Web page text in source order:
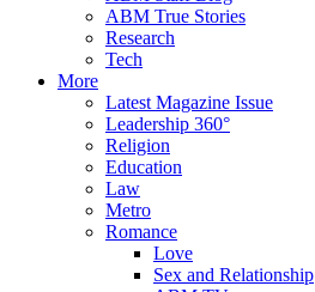
ABM True Stories
Research
Tech
More
Latest Magazine Issue
Leadership 360°
Religion
Education
Law
Metro
Romance
Love
Sex and Relationship
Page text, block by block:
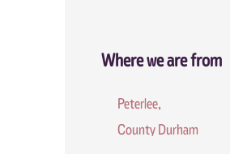
Where we are from
Peterlee,
County Durham
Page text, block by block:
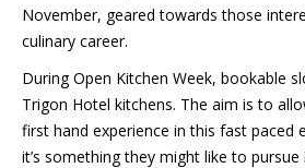
November, geared towards those
culinary career.
During Open Kitchen Week, bookable
Trigon Hotel kitchens. The aim is to
first hand experience in this fast paced
it’s something they might like to
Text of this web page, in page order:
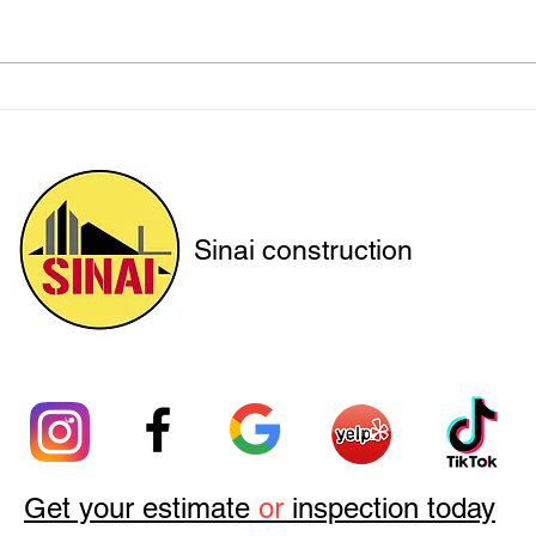
Sinai construction
Get your estimate or inspection today
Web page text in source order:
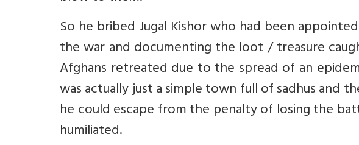
So he bribed Jugal Kishor who had been
the war and documenting the loot / treasure
Afghans retreated due to the spread of an
was actually just a simple town full of sadhus and
he could escape from the penalty of losing the
humiliated.
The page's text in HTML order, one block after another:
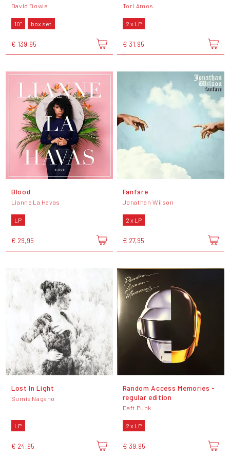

▸ **Task goal**: Reproduce all of the material above word for word. Omit the pictures.

▸ **Completed exercise**:
Web page text in source order:
ABM True Stories
Research
Tech
More
Latest Magazine Issue
Leadership 360°
Religion
Education
Law
Metro
Romance
Love
Sex and Relationship
Page text, block by block:
Where we are from
Peterlee,
County Durham
Page text, block by block:
November, geared towards those
culinary career.
During Open Kitchen Week, bookable
Trigon Hotel kitchens. The aim is to
first hand experience in this fast paced
it’s something they might like to
Text of this web page, in page order:
Sinai construction
Get your estimate or inspection today
Web page text in source order:
So he bribed Jugal Kishor who had been
the war and documenting the loot / treasure
Afghans retreated due to the spread of an
was actually just a simple town full of sadhus and
he could escape from the penalty of losing the
humiliated.
The page's text in HTML order, one block after another:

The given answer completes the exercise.